| Work instruction |
Which lines of the entries contain the string "bestraft"? Copy each of them.

Collected data entries:
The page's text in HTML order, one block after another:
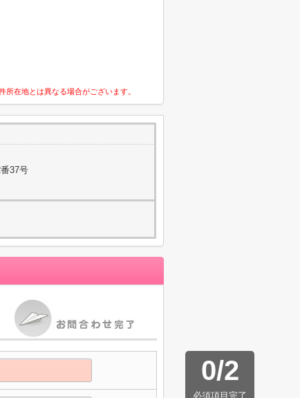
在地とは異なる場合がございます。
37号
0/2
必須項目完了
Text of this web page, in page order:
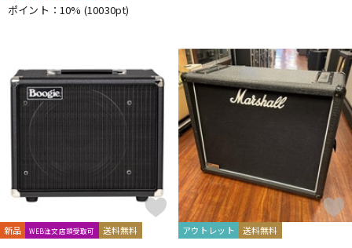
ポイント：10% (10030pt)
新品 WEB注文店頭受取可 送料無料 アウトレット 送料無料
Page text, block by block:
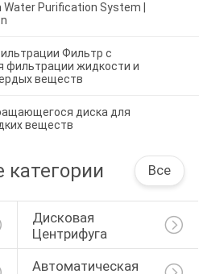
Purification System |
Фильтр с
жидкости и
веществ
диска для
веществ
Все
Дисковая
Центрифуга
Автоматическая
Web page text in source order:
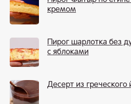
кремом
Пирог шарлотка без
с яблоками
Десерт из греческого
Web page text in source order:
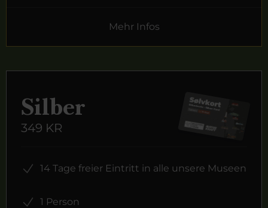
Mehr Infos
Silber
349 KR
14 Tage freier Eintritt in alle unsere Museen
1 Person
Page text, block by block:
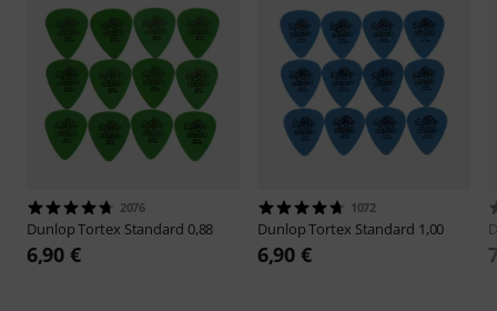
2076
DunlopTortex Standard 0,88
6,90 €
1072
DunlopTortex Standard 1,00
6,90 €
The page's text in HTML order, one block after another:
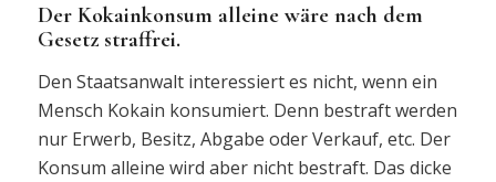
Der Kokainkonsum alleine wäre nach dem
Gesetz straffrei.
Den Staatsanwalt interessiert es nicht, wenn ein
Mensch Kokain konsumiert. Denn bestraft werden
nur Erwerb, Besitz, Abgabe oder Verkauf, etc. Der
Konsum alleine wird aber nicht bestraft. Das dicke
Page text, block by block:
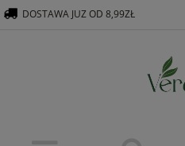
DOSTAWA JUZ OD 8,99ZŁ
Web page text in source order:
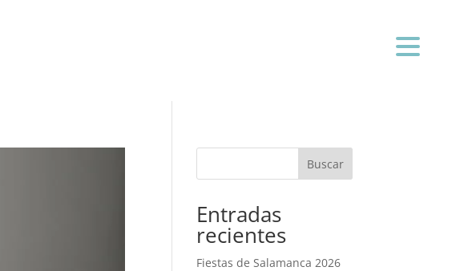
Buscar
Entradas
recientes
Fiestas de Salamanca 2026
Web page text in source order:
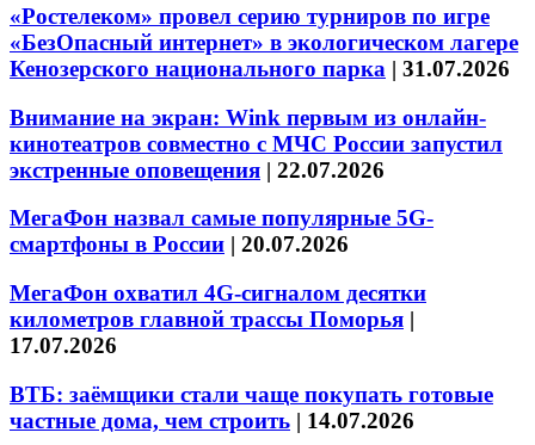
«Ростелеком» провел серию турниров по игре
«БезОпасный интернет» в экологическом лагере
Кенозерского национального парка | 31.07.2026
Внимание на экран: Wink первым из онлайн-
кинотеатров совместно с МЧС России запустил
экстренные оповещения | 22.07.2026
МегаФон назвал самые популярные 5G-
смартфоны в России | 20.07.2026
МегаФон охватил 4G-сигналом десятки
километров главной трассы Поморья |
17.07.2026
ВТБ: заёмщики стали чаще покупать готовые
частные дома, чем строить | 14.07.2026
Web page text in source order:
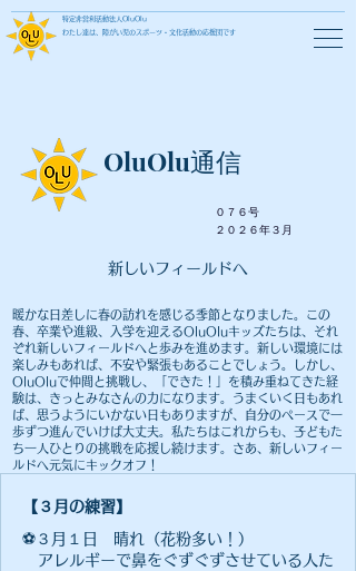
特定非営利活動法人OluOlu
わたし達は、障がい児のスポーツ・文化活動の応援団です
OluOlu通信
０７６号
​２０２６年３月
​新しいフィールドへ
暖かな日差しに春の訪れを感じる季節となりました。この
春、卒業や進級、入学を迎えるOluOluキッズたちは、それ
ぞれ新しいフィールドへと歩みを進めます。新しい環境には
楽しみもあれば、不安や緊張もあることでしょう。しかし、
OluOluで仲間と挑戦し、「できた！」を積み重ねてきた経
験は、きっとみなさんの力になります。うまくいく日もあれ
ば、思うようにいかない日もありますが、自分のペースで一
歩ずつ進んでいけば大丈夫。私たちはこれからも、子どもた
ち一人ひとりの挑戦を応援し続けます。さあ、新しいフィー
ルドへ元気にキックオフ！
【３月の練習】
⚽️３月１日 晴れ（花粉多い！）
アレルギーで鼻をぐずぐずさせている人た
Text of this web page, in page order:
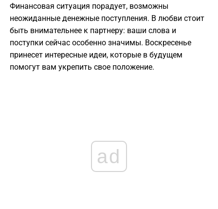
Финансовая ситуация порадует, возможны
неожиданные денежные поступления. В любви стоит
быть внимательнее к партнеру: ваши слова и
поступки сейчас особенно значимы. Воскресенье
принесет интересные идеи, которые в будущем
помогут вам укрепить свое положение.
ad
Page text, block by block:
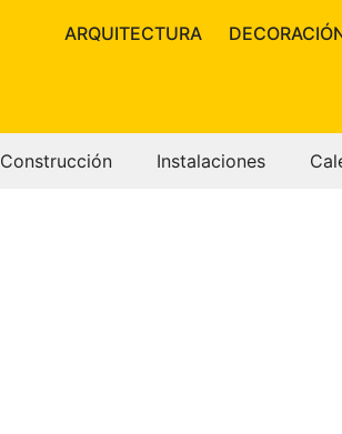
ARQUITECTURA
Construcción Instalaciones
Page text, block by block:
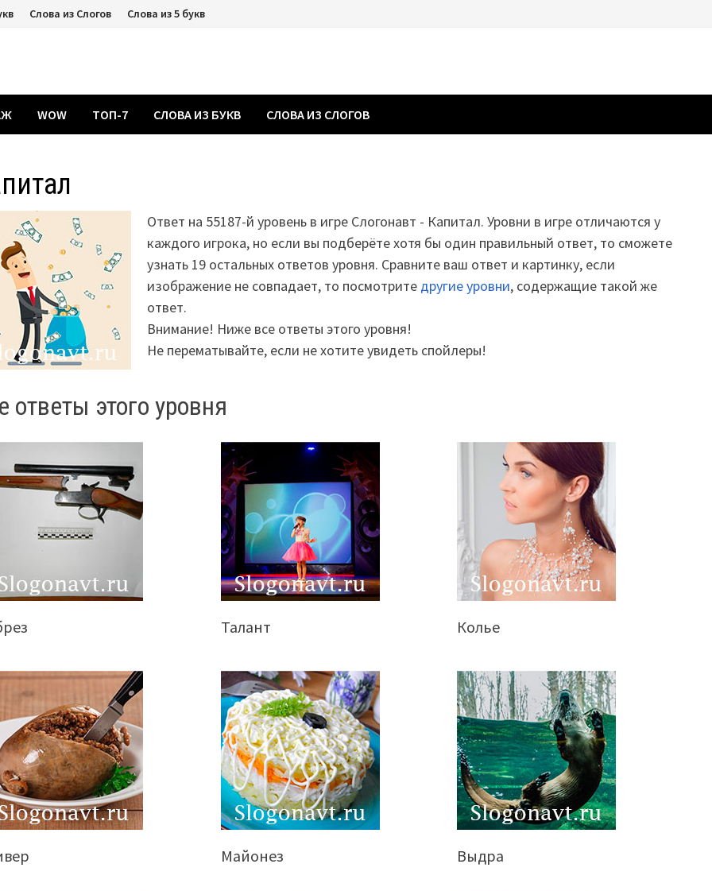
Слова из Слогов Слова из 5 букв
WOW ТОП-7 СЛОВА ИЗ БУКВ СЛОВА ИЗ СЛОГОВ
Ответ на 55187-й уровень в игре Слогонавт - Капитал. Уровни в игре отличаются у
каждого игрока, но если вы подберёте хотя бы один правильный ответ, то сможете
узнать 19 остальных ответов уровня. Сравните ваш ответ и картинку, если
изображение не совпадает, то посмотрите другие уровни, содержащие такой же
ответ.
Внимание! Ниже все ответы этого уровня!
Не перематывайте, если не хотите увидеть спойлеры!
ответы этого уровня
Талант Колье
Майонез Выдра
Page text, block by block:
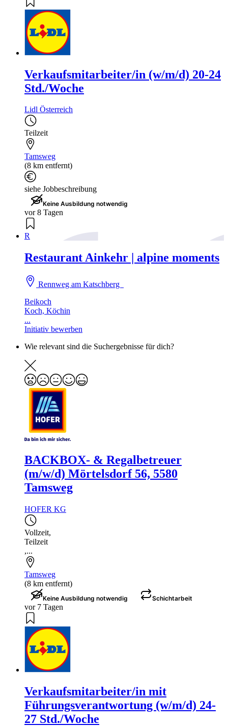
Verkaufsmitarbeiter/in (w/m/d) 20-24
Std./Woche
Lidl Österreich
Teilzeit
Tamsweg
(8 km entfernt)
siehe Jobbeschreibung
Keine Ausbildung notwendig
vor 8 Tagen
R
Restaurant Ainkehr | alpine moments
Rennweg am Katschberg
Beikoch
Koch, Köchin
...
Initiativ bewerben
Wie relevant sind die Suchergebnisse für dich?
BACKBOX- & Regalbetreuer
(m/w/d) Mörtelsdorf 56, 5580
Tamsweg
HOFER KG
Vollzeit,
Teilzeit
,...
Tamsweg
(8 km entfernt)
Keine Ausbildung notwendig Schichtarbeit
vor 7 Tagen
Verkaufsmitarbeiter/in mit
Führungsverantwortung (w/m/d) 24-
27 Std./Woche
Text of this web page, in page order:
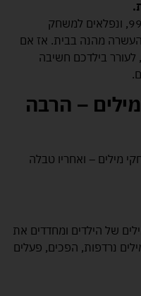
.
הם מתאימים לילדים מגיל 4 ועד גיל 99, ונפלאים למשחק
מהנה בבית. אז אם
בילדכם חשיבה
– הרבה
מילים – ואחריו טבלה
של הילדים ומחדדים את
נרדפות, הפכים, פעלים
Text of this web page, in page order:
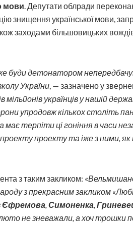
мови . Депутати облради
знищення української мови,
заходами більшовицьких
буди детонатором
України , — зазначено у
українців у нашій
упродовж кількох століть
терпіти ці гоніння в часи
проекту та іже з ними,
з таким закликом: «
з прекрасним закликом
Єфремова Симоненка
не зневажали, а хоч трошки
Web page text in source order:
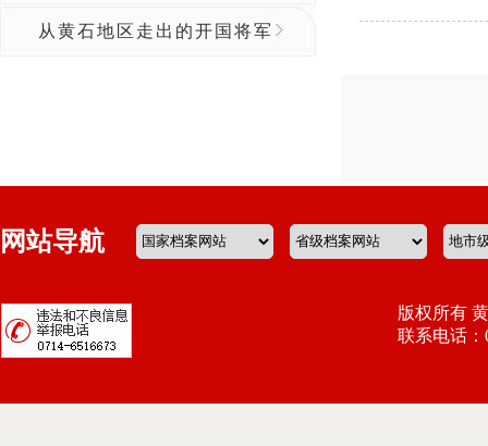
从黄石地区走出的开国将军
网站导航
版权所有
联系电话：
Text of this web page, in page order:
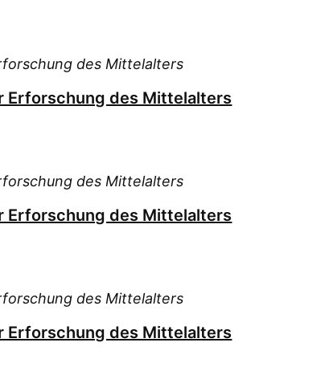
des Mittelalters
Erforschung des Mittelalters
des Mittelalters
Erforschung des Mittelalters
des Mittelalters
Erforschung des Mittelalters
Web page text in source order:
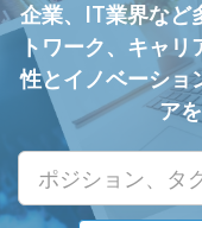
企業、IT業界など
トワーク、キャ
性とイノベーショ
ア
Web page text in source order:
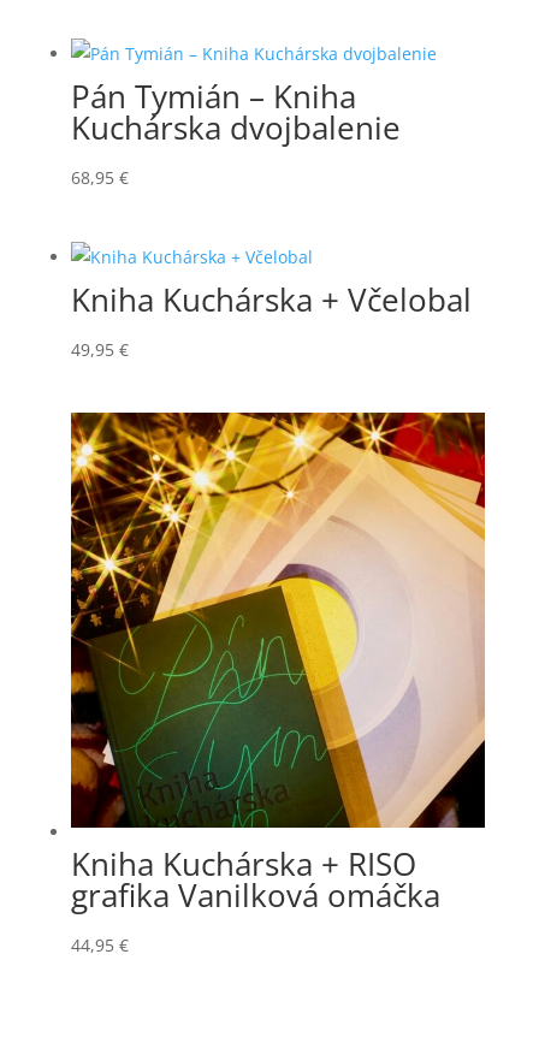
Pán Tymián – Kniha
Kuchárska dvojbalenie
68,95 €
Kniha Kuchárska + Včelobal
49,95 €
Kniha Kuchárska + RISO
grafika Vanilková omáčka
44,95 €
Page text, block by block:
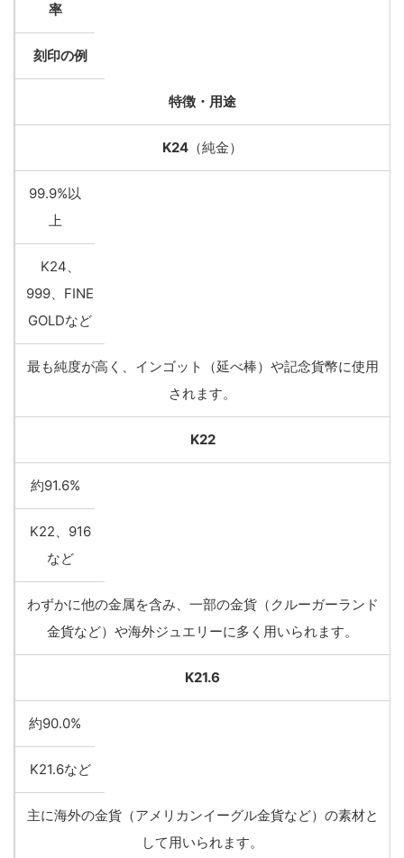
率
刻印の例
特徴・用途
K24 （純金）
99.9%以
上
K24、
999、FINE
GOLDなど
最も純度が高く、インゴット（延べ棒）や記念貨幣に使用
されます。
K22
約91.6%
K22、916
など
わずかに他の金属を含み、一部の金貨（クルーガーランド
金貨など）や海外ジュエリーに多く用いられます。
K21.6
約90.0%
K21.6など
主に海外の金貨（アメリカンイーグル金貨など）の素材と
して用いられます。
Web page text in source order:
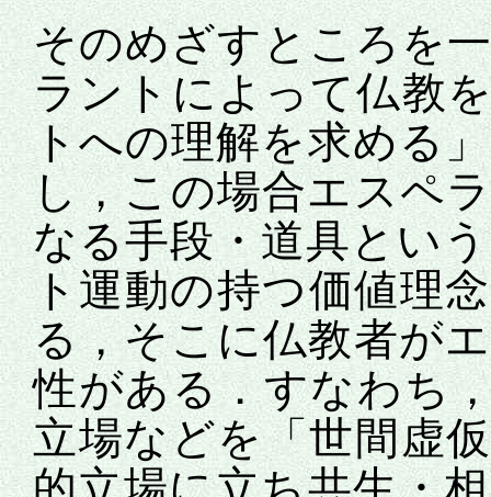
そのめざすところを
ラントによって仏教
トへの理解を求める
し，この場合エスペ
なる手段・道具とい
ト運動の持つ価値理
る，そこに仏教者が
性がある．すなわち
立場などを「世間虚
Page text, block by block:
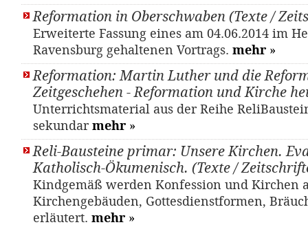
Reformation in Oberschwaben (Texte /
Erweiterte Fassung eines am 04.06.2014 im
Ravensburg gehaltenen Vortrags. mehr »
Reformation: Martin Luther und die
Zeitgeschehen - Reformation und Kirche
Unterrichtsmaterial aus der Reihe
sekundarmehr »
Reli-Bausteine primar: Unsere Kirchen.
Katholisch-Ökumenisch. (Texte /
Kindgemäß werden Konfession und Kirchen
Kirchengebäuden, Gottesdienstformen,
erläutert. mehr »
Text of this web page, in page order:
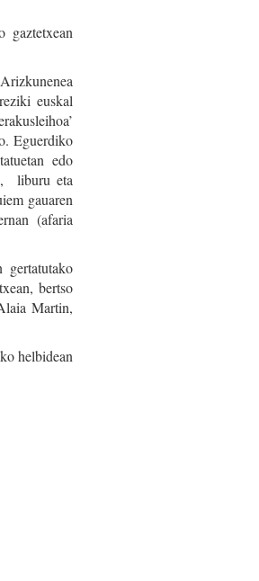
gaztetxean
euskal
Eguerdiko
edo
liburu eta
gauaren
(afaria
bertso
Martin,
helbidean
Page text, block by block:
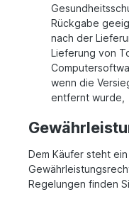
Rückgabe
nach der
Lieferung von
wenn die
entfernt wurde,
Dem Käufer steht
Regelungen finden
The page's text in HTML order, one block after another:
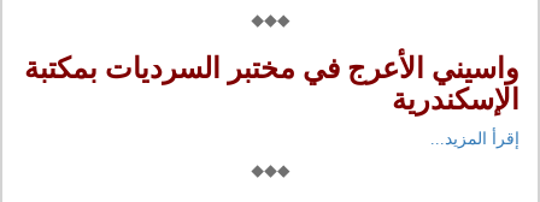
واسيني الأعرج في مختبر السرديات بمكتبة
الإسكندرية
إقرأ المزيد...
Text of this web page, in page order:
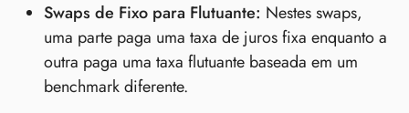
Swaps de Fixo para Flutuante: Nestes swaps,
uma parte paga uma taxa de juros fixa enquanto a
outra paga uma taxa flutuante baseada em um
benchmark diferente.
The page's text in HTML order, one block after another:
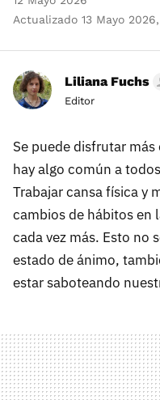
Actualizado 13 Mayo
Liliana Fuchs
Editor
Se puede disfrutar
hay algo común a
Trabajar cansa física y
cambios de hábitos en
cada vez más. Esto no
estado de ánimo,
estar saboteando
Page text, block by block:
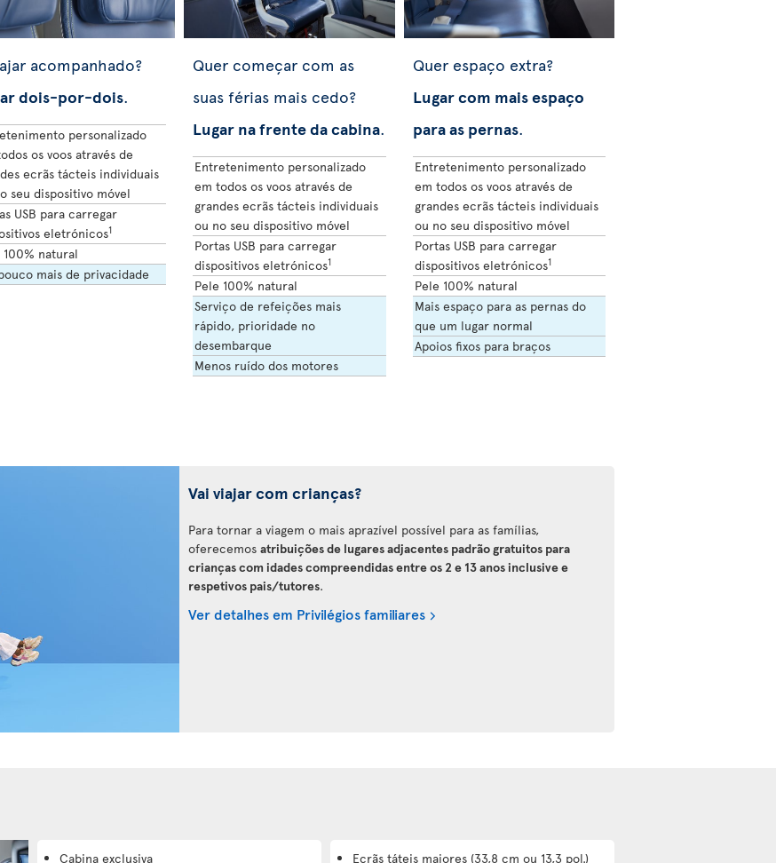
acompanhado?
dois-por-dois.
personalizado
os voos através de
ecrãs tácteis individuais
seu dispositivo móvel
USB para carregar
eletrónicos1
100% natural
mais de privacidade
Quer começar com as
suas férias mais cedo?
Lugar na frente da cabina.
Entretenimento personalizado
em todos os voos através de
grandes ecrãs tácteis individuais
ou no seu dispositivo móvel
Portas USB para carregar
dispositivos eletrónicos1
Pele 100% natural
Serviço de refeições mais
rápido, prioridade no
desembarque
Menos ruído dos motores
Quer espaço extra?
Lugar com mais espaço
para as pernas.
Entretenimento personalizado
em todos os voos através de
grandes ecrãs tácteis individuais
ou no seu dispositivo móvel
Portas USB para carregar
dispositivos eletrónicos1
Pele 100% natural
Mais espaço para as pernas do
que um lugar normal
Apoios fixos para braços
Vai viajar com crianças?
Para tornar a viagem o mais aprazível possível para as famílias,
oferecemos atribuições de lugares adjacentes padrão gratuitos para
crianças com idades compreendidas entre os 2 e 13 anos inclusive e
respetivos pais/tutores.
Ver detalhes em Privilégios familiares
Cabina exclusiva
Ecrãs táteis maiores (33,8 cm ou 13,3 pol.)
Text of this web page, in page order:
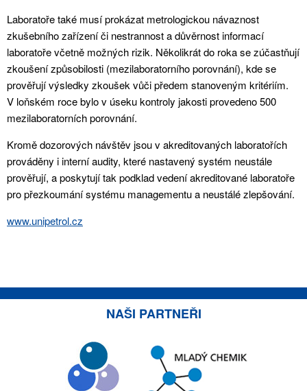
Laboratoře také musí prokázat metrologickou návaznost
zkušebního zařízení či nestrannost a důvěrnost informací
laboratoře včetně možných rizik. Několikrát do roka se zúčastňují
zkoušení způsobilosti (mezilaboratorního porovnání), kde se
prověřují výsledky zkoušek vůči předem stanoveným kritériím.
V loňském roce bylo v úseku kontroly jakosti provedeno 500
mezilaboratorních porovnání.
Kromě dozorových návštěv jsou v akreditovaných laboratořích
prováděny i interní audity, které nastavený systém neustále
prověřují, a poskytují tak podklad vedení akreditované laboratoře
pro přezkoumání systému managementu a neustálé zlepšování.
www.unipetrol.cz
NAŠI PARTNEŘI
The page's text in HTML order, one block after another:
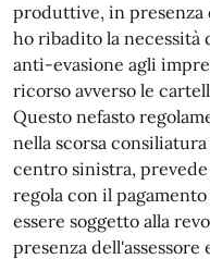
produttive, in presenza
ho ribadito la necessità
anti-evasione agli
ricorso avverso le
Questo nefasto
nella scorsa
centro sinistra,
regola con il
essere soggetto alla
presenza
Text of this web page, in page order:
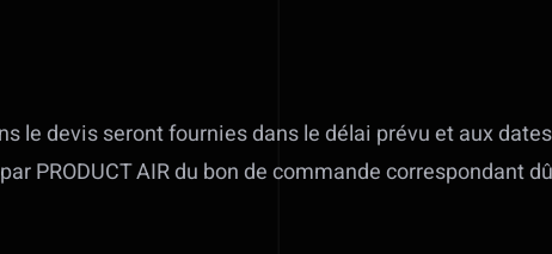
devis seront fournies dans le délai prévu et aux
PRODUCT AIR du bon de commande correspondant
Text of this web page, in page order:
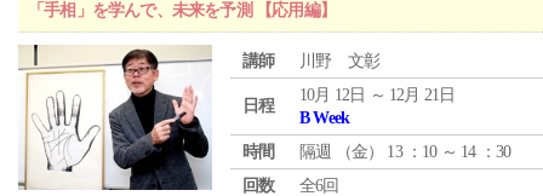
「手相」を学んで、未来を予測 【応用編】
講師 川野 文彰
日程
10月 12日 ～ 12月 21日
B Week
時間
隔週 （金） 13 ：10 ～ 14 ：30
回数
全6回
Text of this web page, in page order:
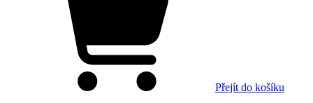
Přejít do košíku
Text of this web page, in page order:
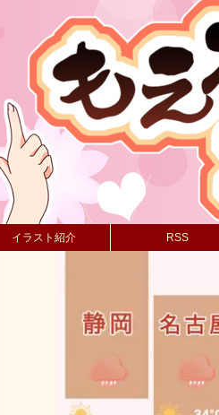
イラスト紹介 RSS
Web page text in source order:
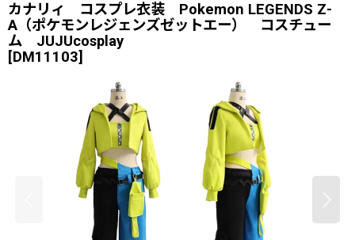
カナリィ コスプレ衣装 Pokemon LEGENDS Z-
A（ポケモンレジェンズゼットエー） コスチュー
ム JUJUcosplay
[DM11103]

| Written solution |
Mensch Kokain konsumiert. Denn bestraft werden
Konsum alleine wird aber nicht bestraft. Das dicke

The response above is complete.